> **THE DATA**
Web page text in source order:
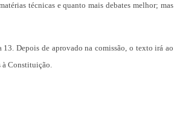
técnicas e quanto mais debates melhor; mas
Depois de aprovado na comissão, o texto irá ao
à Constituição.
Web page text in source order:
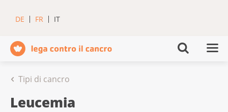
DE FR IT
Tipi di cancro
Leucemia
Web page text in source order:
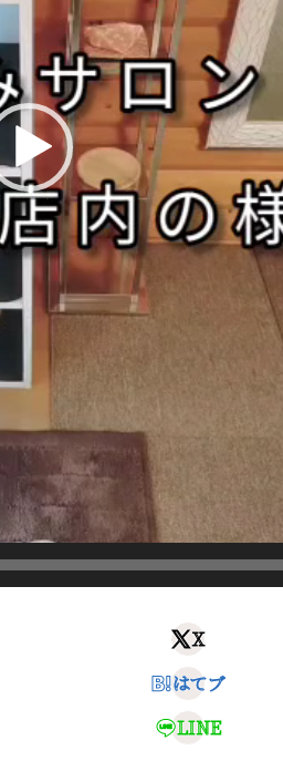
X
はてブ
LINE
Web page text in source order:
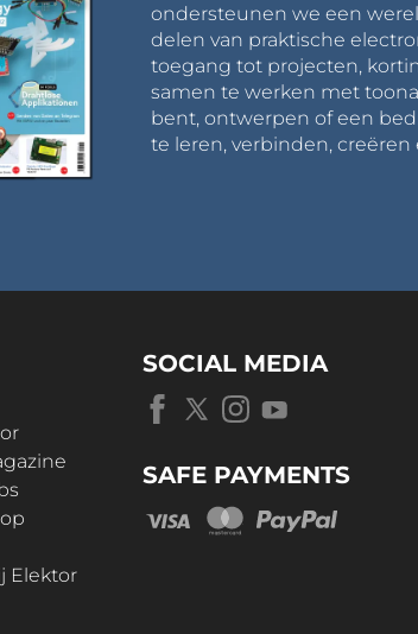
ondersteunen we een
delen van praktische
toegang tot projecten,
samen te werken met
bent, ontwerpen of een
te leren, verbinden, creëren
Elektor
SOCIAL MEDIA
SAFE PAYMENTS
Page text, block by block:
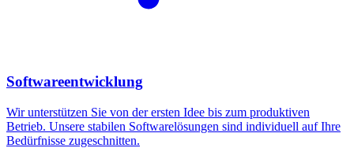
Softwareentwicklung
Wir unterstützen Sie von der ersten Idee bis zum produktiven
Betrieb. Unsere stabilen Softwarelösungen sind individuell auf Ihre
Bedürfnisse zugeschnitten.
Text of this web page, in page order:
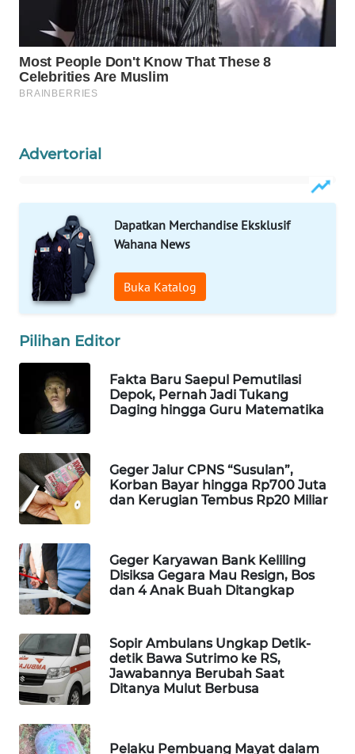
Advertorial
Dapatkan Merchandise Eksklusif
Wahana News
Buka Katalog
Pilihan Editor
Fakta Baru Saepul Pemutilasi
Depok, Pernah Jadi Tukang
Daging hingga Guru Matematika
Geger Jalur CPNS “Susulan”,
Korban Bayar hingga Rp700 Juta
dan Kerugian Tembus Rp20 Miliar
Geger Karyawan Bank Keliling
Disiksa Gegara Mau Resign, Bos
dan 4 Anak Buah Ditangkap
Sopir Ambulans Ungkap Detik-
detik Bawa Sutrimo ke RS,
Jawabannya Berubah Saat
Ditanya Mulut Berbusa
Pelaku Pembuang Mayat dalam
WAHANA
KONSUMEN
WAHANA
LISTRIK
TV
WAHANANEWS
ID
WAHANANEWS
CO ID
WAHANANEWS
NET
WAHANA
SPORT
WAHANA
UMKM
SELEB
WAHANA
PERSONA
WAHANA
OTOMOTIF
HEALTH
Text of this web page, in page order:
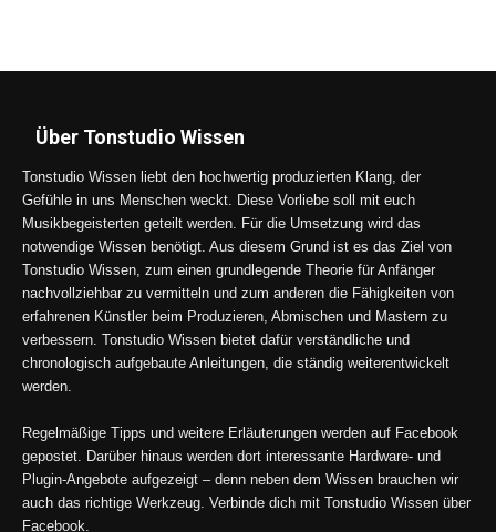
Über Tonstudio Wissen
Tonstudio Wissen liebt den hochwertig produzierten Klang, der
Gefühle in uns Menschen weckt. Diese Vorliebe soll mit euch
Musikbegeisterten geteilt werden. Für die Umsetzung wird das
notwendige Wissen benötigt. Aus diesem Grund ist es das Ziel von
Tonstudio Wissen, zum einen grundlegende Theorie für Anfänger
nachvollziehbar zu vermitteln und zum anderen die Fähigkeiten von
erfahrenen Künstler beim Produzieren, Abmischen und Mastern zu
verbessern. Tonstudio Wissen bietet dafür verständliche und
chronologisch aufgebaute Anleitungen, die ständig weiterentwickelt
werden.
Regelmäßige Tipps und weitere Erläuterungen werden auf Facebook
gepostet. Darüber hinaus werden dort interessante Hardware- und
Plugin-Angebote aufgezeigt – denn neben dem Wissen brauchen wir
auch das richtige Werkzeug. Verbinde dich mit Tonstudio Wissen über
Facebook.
* * *
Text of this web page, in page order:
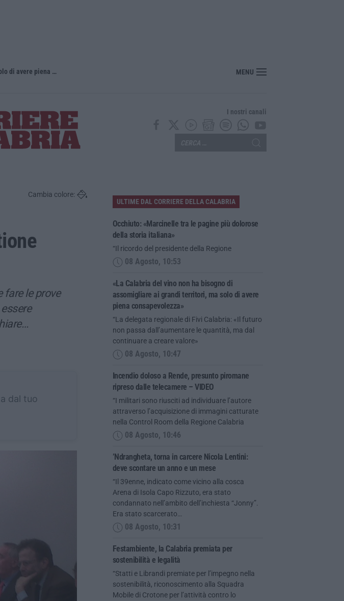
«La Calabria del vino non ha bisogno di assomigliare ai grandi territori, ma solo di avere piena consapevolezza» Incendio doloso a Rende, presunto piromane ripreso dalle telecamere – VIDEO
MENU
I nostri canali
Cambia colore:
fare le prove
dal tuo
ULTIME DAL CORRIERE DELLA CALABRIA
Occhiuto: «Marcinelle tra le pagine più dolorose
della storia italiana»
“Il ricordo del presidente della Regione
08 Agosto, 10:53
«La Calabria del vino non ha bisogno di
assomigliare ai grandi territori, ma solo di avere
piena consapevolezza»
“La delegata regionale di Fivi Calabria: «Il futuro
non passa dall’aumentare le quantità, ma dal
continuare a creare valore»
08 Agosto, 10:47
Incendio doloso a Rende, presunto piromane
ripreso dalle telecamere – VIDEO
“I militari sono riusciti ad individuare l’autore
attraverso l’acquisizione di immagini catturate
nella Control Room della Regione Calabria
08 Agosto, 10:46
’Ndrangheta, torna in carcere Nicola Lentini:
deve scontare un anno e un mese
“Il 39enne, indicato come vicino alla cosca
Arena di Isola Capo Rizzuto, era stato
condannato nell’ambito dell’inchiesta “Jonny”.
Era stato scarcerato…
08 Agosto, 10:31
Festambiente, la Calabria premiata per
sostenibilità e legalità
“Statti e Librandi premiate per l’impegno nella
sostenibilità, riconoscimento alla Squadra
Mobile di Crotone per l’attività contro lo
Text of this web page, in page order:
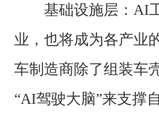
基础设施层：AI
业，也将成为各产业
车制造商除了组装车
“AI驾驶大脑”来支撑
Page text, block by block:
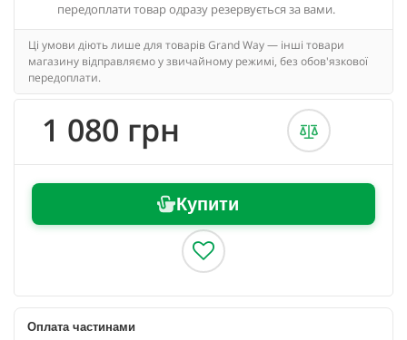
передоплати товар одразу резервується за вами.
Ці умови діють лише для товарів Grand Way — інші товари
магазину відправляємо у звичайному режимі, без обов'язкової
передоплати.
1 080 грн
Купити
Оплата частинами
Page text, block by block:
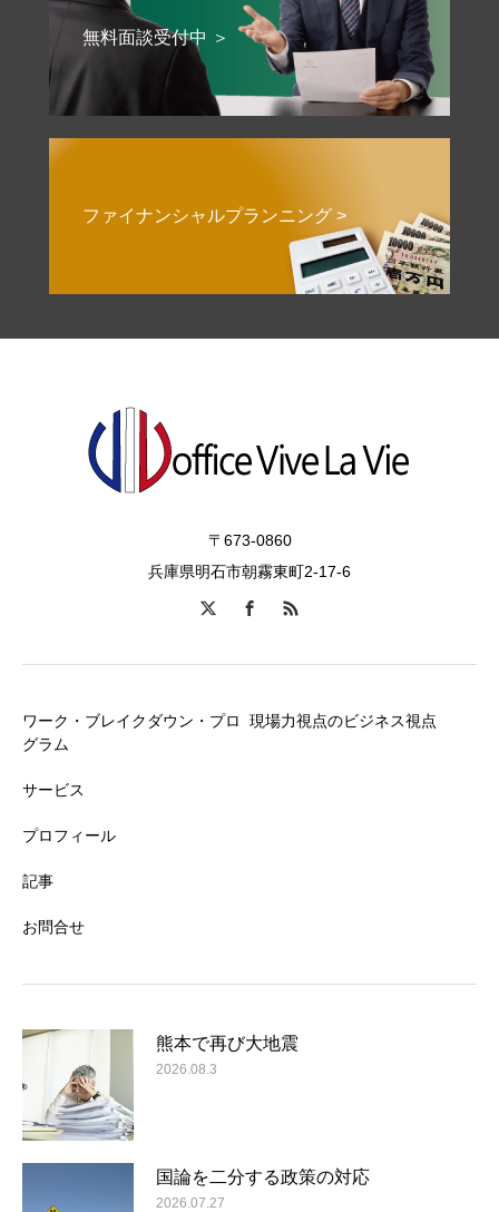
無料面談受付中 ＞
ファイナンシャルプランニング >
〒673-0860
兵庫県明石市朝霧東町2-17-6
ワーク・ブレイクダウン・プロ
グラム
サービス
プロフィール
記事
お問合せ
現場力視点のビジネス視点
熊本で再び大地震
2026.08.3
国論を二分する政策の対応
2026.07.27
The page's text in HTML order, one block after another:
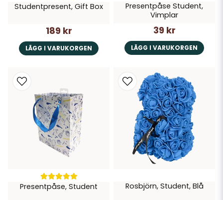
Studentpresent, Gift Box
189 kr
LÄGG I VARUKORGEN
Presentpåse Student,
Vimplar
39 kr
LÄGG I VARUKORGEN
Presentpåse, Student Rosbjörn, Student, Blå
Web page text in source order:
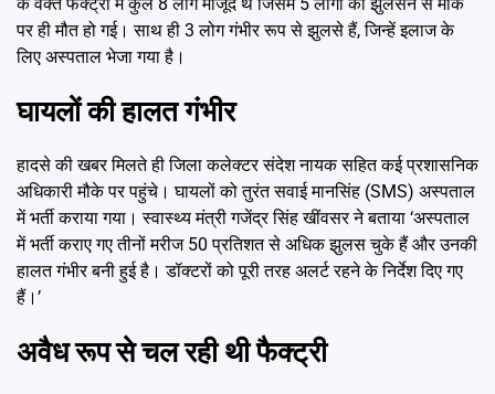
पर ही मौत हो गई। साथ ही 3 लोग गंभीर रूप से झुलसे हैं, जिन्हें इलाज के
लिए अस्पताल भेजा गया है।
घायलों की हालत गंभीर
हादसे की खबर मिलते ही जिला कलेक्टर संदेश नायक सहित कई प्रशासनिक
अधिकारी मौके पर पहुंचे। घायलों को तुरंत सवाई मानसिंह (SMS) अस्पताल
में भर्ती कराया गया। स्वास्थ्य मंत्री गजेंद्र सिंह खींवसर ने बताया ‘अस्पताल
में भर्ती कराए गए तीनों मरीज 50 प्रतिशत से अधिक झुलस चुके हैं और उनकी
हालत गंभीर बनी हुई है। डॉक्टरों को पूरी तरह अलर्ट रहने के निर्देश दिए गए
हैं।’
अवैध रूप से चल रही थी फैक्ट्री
* * *
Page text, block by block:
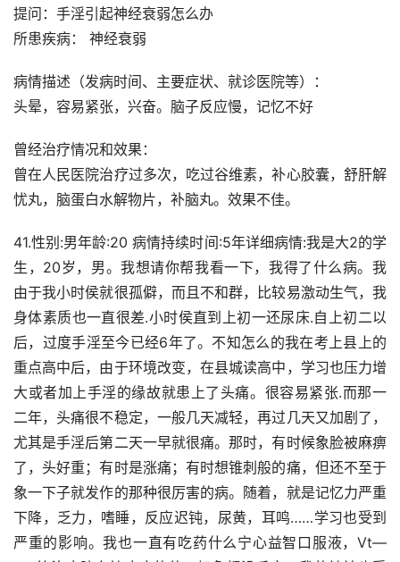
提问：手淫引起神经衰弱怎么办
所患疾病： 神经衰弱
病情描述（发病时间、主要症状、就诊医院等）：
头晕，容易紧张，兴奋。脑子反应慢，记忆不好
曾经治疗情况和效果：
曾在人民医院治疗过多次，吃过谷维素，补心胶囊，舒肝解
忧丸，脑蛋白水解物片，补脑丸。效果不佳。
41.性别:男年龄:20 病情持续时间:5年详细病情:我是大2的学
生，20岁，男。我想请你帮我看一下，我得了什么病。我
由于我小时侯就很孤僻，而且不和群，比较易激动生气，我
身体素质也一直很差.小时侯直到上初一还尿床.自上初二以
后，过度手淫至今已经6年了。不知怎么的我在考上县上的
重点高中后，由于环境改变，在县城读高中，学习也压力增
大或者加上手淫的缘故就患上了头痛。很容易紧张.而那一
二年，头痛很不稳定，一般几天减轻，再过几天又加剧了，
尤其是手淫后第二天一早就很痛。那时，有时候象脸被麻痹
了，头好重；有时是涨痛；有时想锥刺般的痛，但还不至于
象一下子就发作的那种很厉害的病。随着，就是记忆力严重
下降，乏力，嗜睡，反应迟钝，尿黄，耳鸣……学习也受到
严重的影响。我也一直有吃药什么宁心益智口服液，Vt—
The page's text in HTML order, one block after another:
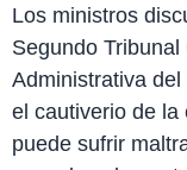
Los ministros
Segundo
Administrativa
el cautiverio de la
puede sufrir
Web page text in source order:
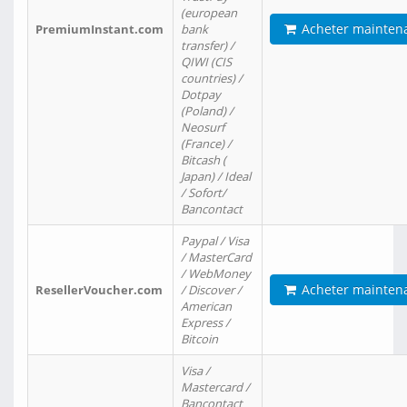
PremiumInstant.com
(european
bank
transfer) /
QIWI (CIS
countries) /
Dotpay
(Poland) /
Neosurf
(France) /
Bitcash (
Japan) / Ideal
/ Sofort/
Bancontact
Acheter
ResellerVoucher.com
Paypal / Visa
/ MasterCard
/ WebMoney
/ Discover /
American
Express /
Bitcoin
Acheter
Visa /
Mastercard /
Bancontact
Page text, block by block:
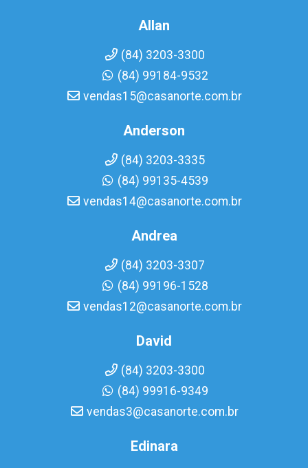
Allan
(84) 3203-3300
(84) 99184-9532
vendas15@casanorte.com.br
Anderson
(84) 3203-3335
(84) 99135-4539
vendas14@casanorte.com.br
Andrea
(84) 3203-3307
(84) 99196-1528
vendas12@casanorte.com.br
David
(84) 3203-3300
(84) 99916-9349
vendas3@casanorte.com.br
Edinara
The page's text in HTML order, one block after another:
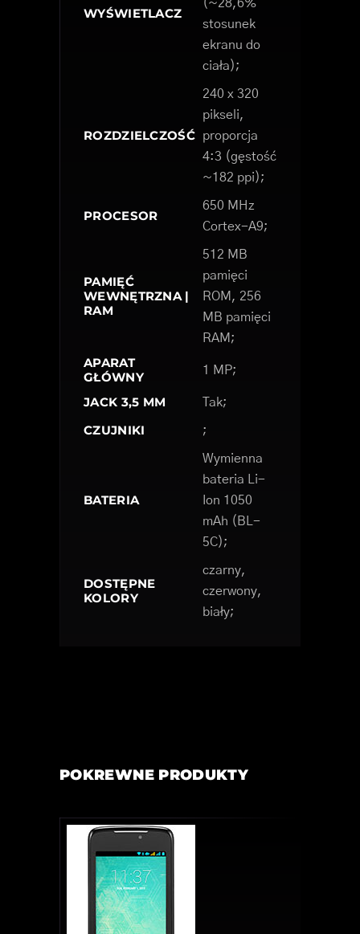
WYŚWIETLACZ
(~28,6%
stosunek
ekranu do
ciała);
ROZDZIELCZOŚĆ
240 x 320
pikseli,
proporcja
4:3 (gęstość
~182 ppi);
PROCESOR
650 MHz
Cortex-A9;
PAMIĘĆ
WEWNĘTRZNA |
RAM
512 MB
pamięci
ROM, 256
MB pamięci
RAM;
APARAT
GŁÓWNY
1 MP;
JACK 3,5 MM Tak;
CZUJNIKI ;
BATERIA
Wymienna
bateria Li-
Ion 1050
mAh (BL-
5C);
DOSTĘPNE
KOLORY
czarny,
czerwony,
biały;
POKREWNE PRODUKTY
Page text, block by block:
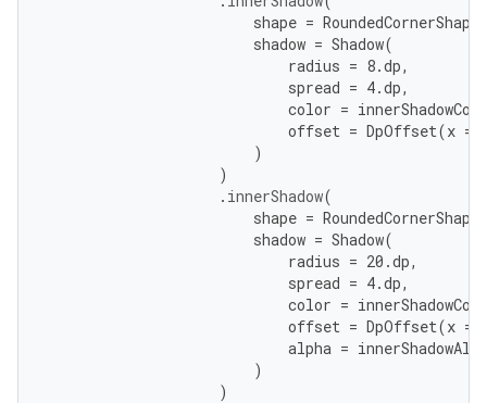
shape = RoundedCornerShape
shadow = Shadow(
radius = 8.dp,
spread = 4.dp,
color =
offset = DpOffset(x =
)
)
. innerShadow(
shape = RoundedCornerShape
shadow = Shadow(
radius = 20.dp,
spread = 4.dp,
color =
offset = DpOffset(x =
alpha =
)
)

> **WHAT TO PRODUCE**
Lines above with "Facebook" in them are the ones to copy.

> **RESPONSE BOX**
Regelmäßige Tipps und weitere Erläuterungen werden auf Facebook
Facebook.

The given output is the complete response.